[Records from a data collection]
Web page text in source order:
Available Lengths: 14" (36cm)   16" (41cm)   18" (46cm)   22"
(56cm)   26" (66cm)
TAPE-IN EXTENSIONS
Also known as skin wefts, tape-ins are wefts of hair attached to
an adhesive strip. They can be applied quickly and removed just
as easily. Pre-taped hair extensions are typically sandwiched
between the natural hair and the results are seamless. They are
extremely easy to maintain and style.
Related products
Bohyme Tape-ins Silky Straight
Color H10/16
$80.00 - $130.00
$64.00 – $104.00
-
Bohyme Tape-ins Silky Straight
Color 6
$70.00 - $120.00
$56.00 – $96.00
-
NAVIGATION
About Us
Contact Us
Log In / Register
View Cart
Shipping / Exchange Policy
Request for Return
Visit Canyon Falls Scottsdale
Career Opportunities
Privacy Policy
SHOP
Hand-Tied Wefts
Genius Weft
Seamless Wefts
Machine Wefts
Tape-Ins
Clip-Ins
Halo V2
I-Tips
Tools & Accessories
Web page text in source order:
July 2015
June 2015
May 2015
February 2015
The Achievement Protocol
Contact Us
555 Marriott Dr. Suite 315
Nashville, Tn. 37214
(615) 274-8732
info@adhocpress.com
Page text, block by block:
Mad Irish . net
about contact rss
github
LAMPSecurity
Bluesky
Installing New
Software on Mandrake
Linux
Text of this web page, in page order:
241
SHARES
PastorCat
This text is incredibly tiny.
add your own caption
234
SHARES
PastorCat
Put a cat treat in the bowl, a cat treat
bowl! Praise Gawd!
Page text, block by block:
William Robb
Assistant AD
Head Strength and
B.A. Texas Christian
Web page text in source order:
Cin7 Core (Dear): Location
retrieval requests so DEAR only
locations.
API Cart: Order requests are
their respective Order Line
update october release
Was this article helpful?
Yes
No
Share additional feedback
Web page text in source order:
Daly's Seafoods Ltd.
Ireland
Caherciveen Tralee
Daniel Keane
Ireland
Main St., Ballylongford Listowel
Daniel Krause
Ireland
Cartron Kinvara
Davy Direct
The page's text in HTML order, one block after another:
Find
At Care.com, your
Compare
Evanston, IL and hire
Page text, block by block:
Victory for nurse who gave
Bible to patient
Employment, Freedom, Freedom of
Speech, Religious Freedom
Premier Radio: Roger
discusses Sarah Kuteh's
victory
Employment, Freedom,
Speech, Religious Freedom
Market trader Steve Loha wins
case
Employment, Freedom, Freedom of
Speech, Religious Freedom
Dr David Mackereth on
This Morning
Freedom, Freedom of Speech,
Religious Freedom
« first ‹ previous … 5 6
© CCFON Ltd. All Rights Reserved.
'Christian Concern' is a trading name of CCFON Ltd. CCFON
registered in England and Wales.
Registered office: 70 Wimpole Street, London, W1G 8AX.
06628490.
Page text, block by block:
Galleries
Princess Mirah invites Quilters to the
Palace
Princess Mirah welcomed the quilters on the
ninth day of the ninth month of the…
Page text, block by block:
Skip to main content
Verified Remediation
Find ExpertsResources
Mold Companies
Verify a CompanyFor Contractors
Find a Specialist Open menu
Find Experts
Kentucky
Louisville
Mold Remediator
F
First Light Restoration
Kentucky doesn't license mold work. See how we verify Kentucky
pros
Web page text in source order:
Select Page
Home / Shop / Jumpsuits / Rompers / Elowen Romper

_WHAT YOU ARE ASKED TO DO_: Please go through the entries and show every line with the word "Christian".

_ANSWER AREA_:
B.A. Texas Christian
'Christian Concern' is a trading name of CCFON Ltd. CCFON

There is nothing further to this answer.